Content starts

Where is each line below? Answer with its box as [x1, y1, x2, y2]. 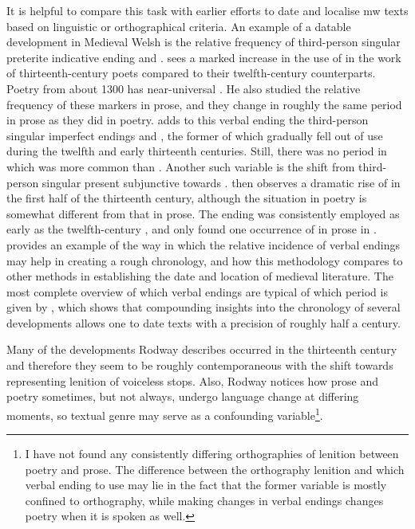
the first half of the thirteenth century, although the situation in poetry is [6, 190, 367, 206]
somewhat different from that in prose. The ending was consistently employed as [6, 205, 400, 221]
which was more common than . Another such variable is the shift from [6, 158, 355, 174]
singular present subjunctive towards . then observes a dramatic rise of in [41, 174, 401, 190]
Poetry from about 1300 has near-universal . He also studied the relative [6, 80, 361, 96]
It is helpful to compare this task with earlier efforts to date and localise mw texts [6, 2, 409, 18]
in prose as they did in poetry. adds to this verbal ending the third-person [6, 112, 369, 128]
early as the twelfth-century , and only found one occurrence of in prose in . [6, 221, 377, 237]
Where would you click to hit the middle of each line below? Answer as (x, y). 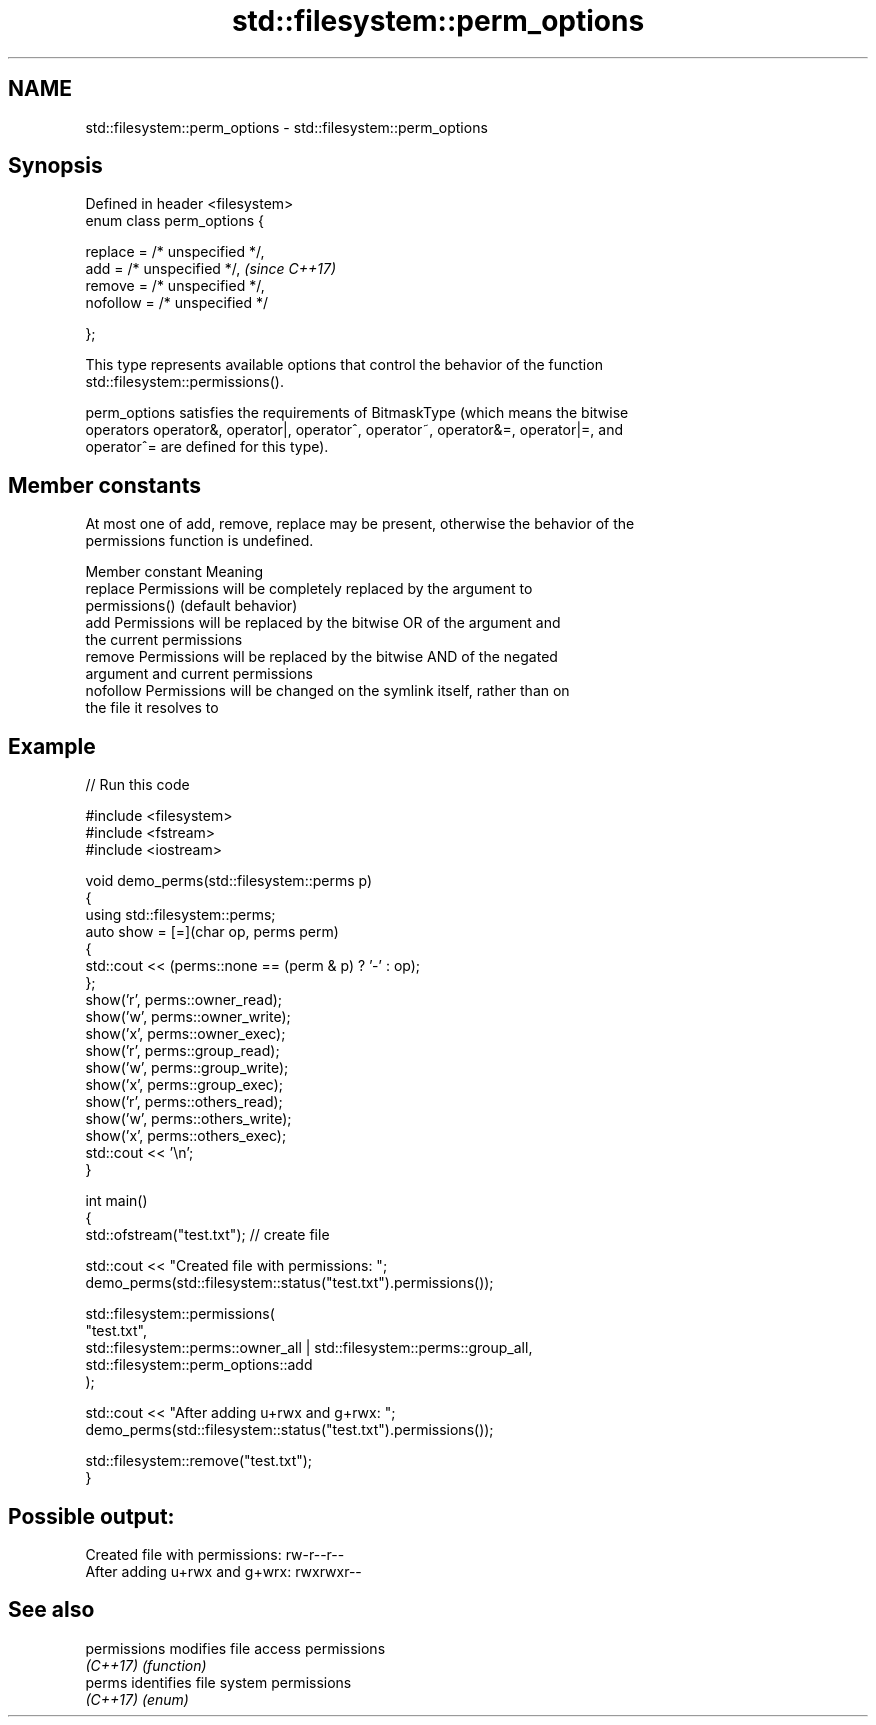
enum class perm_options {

Content ends

> _THE PROBLEM_
Whenever a line in the entries above includes the word "prose", pull that line out.

> _TASK RESULT_
somewhat different from that in prose. The ending was consistently employed as [6, 205, 400, 221]
in prose as they did in poetry. adds to this verbal ending the third-person [6, 112, 369, 128]
early as the twelfth-century , and only found one occurrence of in prose in . [6, 221, 377, 237]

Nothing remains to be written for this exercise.